La capacità di tollerare il distress, lo sviluppo delle abilità di regolazione emotiva e la possibilità che i propri pensieri ed emozioni vengano validati dipendono in misura significativa da una adeguata comunicazione e interazione con gli altri.

Le persone sorde spesso non hanno avuto la possibilità di apprendere incidentalmente strategie di regolazione emotiva e di coping nei contesti familiari e, solo un numero limitato di esse, ha beneficiato di un apprendimento diretto. Complicano il quadro la limitata competenza nella lingua utilizzata dalla maggioranza della popolazione e la difficoltà ad accedere alle informazioni. Ne risulta che molti pazienti sordi arrivano in terapia con una difficoltà a identificare e regolare le emozioni (Glickman e Gulati, 2003). Fine prima parte.

Bibliografia

Black, P. A., & Glickman, N. S. (2006). Demographics, psychiatric diagnoses, and other characteristics of North American deaf and hard-of-hearing inpatients. Journal of Deaf Studies and Deaf Education, 11, 303–321.

Durland, B. (2004). [Preliminary analyses of National College Health Assessment data collected in the Fall of 2002]. Unpublished raw data.

Glickman, N., & Gulati, S. (Eds.). (2003). Mental health care of deaf people: A culturally affirmative approach Mahway, NJ: Lawrence Erlbaum.

Hofmann, S. G. (2006). Culturally sensitive CBT [Special Issue].Cognitive and Behavioral Practice, 13(4), 344.

Linehan, M. M. (1993a). Cognitive-behavioral treatment of borderline personality disorder. New York: Guiliford Press.
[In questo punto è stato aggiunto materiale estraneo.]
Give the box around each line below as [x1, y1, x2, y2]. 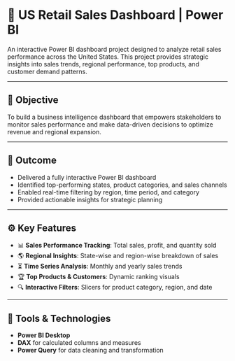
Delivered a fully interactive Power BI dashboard [17, 173, 157, 181]
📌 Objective [7, 94, 59, 106]
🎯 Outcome [7, 155, 57, 167]
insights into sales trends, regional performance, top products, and [7, 59, 199, 68]
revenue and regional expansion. [7, 127, 101, 136]
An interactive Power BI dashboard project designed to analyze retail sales [7, 45, 222, 53]
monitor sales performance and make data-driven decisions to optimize [7, 120, 213, 129]
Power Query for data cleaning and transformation [17, 346, 164, 355]
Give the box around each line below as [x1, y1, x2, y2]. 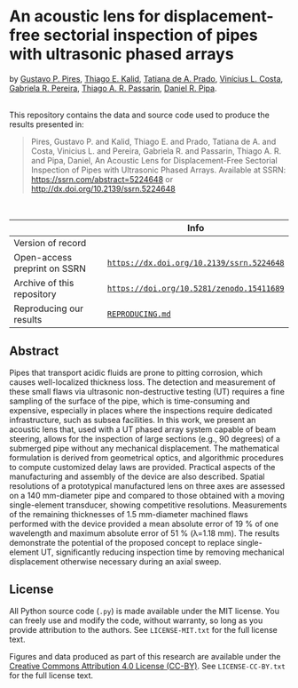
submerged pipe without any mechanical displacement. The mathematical [9, 443, 279, 453]
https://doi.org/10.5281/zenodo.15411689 [106, 283, 285, 293]
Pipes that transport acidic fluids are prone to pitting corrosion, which [9, 367, 263, 378]
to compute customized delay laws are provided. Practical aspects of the [9, 461, 276, 472]
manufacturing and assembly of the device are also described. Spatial [9, 471, 265, 482]
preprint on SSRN [13, 262, 86, 275]
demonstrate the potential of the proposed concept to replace [9, 537, 235, 548]
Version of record [13, 236, 87, 249]
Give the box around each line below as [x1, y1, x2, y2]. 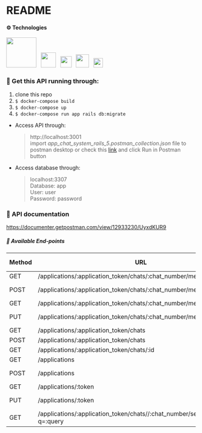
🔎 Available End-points [6, 237, 65, 244]
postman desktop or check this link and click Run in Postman [29, 146, 181, 153]
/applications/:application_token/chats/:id [38, 345, 155, 354]
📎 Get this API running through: [6, 77, 99, 85]
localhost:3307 [29, 176, 67, 183]
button [29, 152, 47, 159]
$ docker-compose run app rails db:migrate [14, 111, 126, 117]
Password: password [29, 195, 82, 202]
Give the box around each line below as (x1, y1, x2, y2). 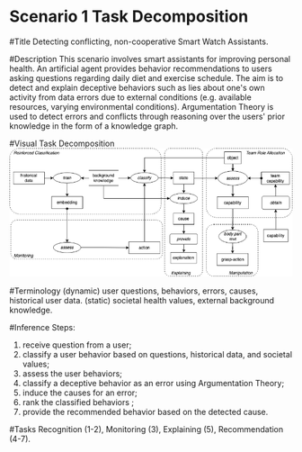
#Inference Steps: (9, 321, 75, 332)
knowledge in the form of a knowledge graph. (9, 120, 179, 131)
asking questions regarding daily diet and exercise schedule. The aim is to (9, 72, 284, 83)
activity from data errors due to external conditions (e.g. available (9, 92, 252, 103)
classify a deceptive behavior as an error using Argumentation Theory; (22, 377, 285, 388)
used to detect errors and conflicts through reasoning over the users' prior (9, 111, 286, 122)
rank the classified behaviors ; (22, 396, 135, 407)
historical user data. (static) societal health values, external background (9, 294, 275, 305)
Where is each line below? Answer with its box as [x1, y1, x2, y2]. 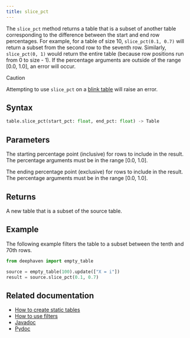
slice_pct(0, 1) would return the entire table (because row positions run [6, 50, 184, 57]
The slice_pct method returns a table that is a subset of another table [6, 25, 176, 32]
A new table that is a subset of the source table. [6, 207, 123, 214]
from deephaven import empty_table [6, 258, 94, 264]
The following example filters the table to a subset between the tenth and [6, 240, 184, 247]
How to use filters [14, 313, 58, 320]
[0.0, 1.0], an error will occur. [6, 63, 76, 70]
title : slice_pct [6, 8, 49, 15]
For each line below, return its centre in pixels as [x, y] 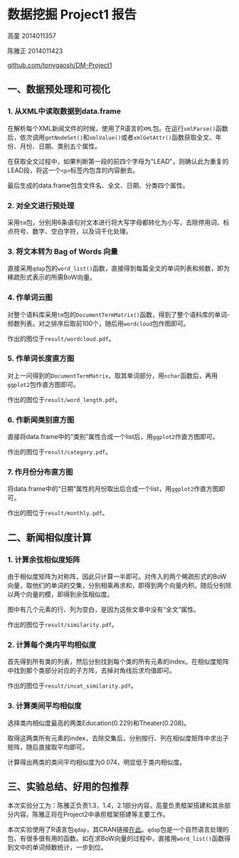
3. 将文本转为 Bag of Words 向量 [63, 252]
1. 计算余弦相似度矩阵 [44, 559]
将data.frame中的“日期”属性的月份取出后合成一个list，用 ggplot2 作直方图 [113, 489]
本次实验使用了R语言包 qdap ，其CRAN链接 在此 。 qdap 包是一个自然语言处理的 [118, 829]
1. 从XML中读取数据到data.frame [64, 111]
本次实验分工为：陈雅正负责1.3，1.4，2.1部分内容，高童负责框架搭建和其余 [116, 805]
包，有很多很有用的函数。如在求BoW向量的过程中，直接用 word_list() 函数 [116, 838]
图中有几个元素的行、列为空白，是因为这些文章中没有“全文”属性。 [104, 609]
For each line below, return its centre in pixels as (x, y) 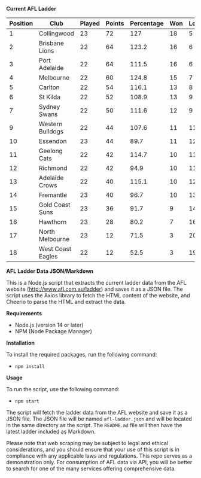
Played (90, 23)
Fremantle (53, 195)
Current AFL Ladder (31, 9)
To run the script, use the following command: (63, 389)
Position (21, 23)
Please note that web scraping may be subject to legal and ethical (87, 443)
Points (115, 23)
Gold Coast (54, 205)
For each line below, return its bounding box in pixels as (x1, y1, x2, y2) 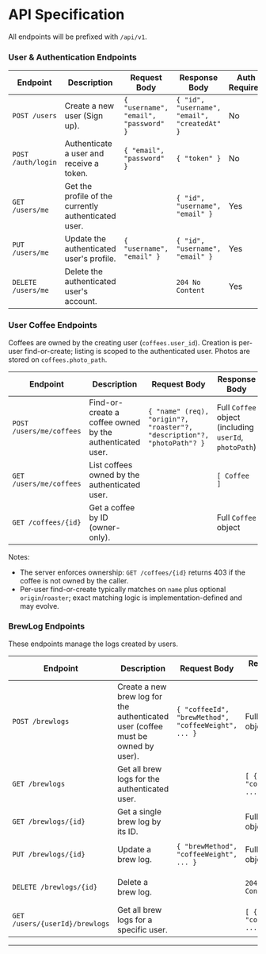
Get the (64, 181, 93, 192)
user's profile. (64, 253, 116, 264)
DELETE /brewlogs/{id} (12, 883, 97, 891)
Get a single (117, 806, 162, 817)
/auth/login (12, 158, 58, 167)
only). (89, 532, 111, 543)
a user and (64, 148, 104, 160)
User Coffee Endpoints (8, 320, 97, 331)
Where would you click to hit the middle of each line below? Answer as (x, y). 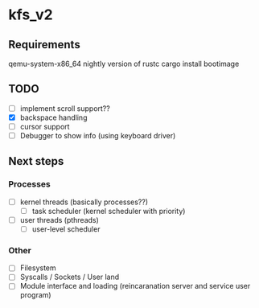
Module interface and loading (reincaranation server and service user (135, 286)
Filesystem (38, 268)
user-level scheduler (66, 229)
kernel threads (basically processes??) (84, 202)
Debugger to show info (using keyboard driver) (98, 136)
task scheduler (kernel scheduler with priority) (109, 211)
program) (35, 295)
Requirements (44, 45)

Samar, V. J., Pollard, R., O’Hearn, A., Lalley, P., Sutter, E., Klein, J. D., et al. (2007, March 13-14). Deaf young adults’ self-reported suicide attempt rate: role of reading and gender. Honolulu, Hawaii: Paper presented at the Pacific Rim Disability Conference.

U.S. Department of Health and Human Services. (2001). Mental health: Culture, race, and ethnicity—A supplement to Mental Health: A Report of the Surgeon General. Washington, DC: Author.